- [What you need to do]: Copy the entries below word for word, minus the pictures.

*** Opening of Extracted entries ***

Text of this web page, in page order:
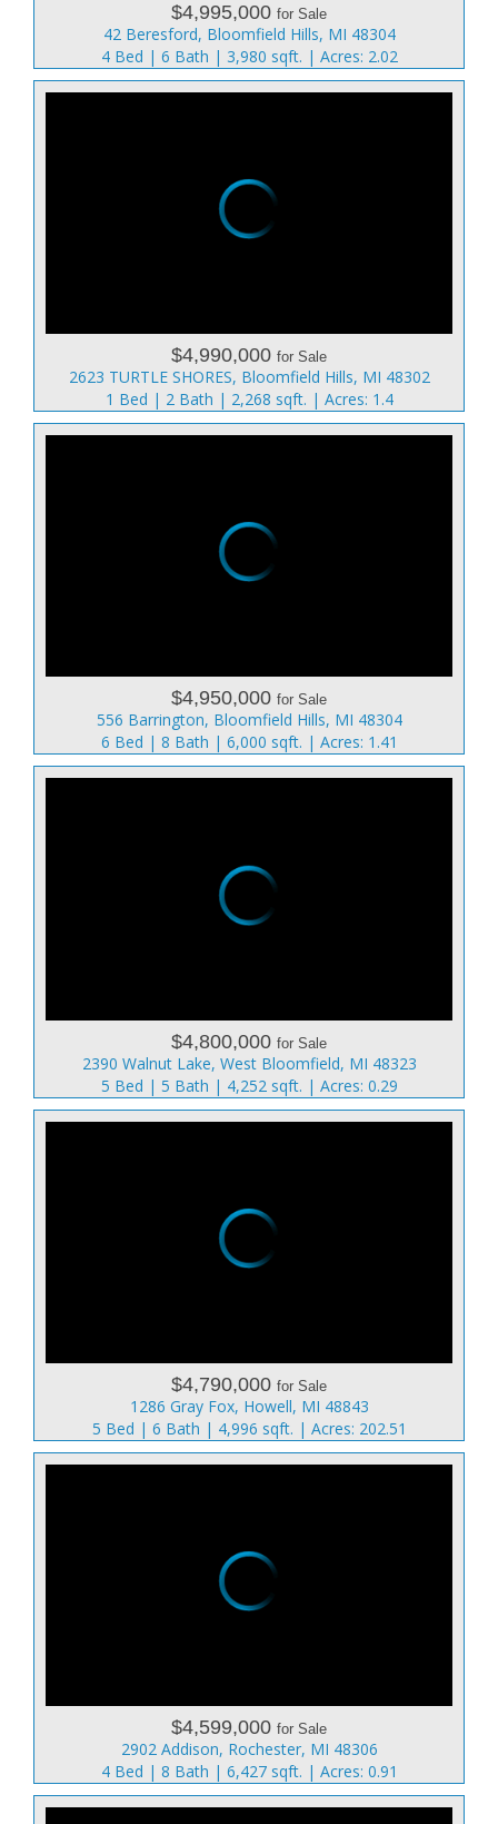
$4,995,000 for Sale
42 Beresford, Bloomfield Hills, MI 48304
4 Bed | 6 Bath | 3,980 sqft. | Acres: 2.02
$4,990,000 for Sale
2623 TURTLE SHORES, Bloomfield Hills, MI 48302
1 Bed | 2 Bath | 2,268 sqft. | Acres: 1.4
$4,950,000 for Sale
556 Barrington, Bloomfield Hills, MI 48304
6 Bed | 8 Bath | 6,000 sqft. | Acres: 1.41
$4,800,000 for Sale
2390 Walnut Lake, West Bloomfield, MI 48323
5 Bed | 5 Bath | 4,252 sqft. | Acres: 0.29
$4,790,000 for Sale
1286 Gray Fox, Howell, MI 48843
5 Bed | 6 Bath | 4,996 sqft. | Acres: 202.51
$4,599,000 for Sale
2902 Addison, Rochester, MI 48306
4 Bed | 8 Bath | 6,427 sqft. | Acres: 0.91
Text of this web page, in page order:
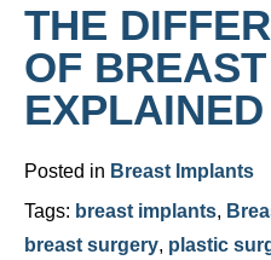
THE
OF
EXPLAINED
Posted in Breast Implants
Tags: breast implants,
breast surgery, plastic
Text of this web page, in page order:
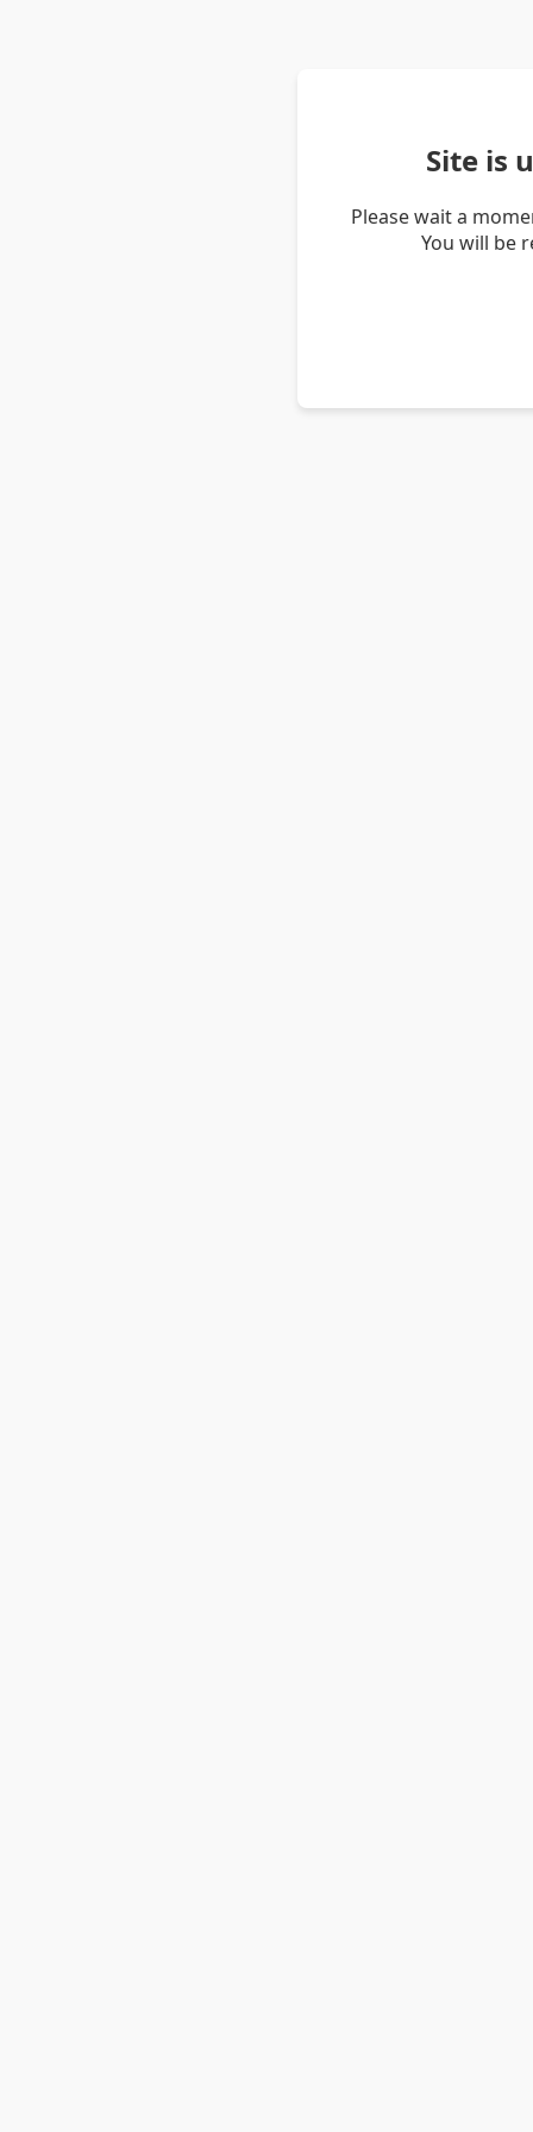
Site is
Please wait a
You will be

*** Close of Extracted entries ***

- [Result below]:
Text of this web page, in page order:
$4,995,000 for Sale
42 Beresford, Bloomfield Hills, MI 48304
4 Bed | 6 Bath | 3,980 sqft. | Acres: 2.02
$4,990,000 for Sale
2623 TURTLE SHORES, Bloomfield Hills, MI 48302
1 Bed | 2 Bath | 2,268 sqft. | Acres: 1.4
$4,950,000 for Sale
556 Barrington, Bloomfield Hills, MI 48304
6 Bed | 8 Bath | 6,000 sqft. | Acres: 1.41
$4,800,000 for Sale
2390 Walnut Lake, West Bloomfield, MI 48323
5 Bed | 5 Bath | 4,252 sqft. | Acres: 0.29
$4,790,000 for Sale
1286 Gray Fox, Howell, MI 48843
5 Bed | 6 Bath | 4,996 sqft. | Acres: 202.51
$4,599,000 for Sale
2902 Addison, Rochester, MI 48306
4 Bed | 8 Bath | 6,427 sqft. | Acres: 0.91
Text of this web page, in page order:
THE
OF
EXPLAINED
Posted in Breast Implants
Tags: breast implants,
breast surgery, plastic
Text of this web page, in page order:
Site is
Please wait a
You will be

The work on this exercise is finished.